• **Your assignment**
Return exactly the lines below, starting with the one that has "abril, planejamos organizar" and going on through the one that has "importante etapa que".

• **Dataset extract**
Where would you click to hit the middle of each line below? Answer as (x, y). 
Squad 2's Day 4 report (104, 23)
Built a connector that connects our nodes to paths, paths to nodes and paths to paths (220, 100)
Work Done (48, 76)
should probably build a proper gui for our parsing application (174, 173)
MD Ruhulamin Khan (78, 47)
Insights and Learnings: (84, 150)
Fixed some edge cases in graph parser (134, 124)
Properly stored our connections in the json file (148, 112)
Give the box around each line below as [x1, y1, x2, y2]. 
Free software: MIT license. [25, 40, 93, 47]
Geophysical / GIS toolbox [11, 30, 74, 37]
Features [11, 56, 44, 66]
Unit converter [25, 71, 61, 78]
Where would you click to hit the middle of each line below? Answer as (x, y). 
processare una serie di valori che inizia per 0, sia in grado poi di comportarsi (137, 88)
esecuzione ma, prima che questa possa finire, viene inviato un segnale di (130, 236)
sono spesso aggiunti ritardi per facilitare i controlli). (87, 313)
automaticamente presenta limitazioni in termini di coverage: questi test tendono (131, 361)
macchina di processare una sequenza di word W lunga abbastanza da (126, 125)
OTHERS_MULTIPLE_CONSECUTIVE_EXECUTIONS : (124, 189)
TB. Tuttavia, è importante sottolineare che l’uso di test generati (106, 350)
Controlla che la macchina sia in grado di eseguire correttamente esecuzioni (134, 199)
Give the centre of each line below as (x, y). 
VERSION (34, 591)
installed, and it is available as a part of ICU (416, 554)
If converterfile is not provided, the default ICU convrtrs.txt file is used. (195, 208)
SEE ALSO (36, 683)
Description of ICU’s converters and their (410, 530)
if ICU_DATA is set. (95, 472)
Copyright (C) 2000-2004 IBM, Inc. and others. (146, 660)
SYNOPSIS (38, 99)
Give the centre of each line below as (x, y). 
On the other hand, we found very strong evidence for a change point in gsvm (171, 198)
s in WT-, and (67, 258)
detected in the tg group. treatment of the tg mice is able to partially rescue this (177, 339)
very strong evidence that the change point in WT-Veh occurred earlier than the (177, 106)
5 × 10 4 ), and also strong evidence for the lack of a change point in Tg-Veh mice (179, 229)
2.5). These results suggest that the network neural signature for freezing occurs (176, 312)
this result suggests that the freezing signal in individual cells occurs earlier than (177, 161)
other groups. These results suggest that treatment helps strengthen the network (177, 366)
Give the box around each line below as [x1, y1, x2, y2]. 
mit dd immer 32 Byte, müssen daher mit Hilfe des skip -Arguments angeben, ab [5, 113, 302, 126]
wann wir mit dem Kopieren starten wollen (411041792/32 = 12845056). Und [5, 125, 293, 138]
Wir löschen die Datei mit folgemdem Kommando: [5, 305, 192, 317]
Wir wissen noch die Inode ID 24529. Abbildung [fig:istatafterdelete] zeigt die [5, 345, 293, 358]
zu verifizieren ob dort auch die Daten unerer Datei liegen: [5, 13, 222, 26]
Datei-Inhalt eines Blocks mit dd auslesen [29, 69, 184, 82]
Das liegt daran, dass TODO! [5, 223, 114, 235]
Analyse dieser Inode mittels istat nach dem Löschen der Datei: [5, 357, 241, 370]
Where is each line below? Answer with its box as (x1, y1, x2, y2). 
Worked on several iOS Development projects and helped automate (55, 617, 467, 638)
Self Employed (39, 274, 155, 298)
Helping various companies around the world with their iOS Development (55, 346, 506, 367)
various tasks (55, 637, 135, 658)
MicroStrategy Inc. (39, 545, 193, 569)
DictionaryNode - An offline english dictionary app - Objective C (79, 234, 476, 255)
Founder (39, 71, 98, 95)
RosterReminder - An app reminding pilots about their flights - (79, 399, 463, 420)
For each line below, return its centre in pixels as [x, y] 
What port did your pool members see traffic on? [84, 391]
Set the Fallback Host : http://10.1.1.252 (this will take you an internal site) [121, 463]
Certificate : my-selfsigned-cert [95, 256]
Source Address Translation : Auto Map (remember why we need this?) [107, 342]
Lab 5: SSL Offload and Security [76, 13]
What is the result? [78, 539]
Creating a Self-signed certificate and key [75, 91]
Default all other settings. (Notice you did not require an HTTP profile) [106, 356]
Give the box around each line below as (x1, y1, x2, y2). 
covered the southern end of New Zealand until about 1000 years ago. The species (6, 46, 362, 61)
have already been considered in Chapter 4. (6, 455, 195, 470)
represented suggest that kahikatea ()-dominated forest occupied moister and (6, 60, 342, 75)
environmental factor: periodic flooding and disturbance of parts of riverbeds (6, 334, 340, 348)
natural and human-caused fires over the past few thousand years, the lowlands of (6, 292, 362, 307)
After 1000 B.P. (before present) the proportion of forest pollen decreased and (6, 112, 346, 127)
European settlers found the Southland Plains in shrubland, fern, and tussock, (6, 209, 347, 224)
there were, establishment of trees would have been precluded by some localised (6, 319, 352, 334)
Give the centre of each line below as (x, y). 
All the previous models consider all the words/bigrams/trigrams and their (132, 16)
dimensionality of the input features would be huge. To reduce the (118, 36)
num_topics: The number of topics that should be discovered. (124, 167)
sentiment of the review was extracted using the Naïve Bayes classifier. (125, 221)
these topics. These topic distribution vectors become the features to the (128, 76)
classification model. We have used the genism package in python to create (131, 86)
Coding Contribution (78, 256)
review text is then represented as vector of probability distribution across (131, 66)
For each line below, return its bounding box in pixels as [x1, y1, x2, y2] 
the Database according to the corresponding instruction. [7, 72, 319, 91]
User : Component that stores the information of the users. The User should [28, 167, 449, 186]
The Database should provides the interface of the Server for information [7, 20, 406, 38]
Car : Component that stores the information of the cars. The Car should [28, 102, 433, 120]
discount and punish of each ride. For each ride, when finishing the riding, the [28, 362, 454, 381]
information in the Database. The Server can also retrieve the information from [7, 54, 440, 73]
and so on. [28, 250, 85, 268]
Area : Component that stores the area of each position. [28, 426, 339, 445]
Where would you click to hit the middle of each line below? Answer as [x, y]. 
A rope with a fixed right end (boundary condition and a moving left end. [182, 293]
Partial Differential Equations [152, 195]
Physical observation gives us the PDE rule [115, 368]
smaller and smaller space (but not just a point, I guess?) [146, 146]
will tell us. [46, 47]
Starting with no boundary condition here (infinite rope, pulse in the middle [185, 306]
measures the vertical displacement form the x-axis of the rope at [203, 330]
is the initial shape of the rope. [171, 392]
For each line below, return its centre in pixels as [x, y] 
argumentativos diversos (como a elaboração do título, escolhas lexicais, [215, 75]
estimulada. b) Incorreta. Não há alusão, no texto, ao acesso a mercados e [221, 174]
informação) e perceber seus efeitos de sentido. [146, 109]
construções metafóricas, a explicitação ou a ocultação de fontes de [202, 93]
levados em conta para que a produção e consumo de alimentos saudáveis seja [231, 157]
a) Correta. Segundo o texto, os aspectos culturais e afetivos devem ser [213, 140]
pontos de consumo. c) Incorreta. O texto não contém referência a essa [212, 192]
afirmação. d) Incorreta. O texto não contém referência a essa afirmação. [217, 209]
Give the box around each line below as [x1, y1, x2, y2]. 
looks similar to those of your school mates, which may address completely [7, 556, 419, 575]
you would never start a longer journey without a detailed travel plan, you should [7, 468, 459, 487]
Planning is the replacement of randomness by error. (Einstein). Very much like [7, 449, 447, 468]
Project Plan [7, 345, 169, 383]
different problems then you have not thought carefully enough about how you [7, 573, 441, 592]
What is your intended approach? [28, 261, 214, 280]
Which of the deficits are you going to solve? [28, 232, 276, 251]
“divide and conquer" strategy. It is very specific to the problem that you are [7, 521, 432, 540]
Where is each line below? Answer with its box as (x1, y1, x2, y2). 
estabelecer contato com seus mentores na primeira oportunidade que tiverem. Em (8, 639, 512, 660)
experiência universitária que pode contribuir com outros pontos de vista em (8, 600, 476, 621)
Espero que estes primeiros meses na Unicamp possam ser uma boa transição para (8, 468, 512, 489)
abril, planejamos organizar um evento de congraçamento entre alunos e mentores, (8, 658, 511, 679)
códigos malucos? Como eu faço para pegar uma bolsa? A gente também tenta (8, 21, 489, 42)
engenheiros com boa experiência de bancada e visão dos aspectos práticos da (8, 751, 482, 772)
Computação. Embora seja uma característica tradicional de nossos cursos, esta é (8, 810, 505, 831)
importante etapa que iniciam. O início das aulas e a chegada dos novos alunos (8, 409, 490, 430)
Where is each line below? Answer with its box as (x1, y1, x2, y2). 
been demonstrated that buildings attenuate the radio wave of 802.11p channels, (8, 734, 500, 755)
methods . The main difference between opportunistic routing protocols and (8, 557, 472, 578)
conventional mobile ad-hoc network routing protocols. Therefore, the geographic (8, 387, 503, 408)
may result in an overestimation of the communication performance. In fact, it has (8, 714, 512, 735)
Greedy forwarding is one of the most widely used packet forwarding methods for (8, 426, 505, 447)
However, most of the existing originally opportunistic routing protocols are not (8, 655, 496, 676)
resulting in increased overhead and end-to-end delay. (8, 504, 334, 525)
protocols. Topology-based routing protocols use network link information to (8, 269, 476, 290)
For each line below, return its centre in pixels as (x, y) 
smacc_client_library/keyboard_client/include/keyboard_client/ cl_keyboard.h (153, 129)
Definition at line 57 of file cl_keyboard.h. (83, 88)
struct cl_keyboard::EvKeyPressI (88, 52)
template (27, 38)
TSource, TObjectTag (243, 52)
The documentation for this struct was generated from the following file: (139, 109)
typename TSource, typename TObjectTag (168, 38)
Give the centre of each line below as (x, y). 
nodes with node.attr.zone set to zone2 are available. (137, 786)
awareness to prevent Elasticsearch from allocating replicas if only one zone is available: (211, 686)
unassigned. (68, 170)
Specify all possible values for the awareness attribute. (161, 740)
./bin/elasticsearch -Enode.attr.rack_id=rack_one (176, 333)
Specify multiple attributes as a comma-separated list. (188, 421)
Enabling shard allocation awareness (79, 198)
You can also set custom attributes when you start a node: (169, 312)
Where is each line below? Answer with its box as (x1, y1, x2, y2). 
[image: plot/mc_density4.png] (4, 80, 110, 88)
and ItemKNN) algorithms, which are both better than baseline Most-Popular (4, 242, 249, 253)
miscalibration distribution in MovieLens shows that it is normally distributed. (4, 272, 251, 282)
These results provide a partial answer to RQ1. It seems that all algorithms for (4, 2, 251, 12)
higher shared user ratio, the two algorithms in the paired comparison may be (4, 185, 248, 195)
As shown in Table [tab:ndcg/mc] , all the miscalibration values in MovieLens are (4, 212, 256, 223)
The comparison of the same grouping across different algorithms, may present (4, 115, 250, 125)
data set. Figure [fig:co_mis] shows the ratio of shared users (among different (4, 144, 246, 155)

• **Response area**
abril, planejamos organizar um evento de congraçamento entre alunos e mentores, (8, 658, 511, 679)
códigos malucos? Como eu faço para pegar uma bolsa? A gente também tenta (8, 21, 489, 42)
engenheiros com boa experiência de bancada e visão dos aspectos práticos da (8, 751, 482, 772)
Computação. Embora seja uma característica tradicional de nossos cursos, esta é (8, 810, 505, 831)
importante etapa que iniciam. O início das aulas e a chegada dos novos alunos (8, 409, 490, 430)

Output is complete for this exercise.